Coordenadora do evento, Júlia Flores explicou à CENARIUM que a exposição do poema da escritora Márcia Kambeba, na língua Tupi, falada pelo povo da etnia, visa provocar curiosidade e estranhamento aos visitantes do festival de artes, ao propor o contato entre público e artista sem a mediação da língua portuguesa.

“Por que a gente desconhece completamente as línguas originárias do Brasil? Que coisa é essa que a gente fala, que quer aprender as línguas do mundo inteiro, e não se interessa em olhar para a própria história?”, indaga a coordenadora. “O prédio que a Márcia está intervindo fica na rua Sapucaí, que em Tupi significa ‘rio que grita’. A gente queria fazer esse diálogo com a presença indígena invisibilizada na cidade”, complementa.

Primeira edição da Festa da Luz, em 2021 (Ísis Medeiros/Divulgação)

Festa da Luz

A partir dessa quinta-feira, 11, até o próximo domingo, 4, a “Festa da Luz”, vai transformar Belo Horizonte em um circuito de arte pública.
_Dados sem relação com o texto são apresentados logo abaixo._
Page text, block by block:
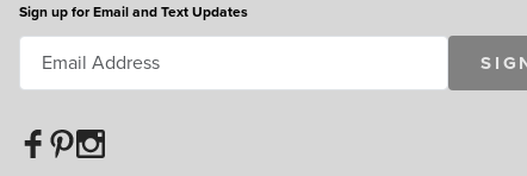
Sign up for Email and Text Updates
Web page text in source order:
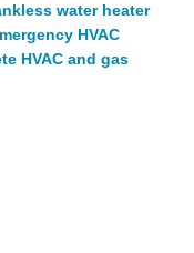
water heater
HVAC
HVAC and gas
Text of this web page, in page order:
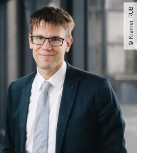
© Kramer, RUB
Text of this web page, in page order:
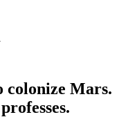
colonize Mars.
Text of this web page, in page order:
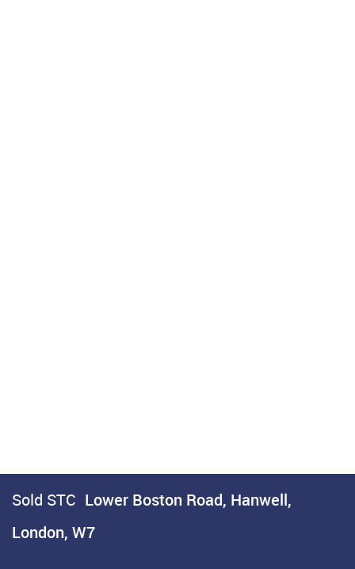
Sold STC Lower Boston Road, Hanwell,
London, W7

O festival artístico vai apresentar instalações, shows e projeções de vídeo mapping, criadas por artistas internacionais e de todo o Brasil.

O evento promete misturar arte urbana, música, tecnologia e arquitetura para criar um ambiente lúdico e luminoso “num grande universo onírico, incorporando fantasia ao cotidiano”. O festival, idealizado pela Associação Cultural Casinha e pela Híbrido Comunicação e Cultura, é uma coprodução das duas com a Pública, produtora do Circuito Urbano de Arte (Cura).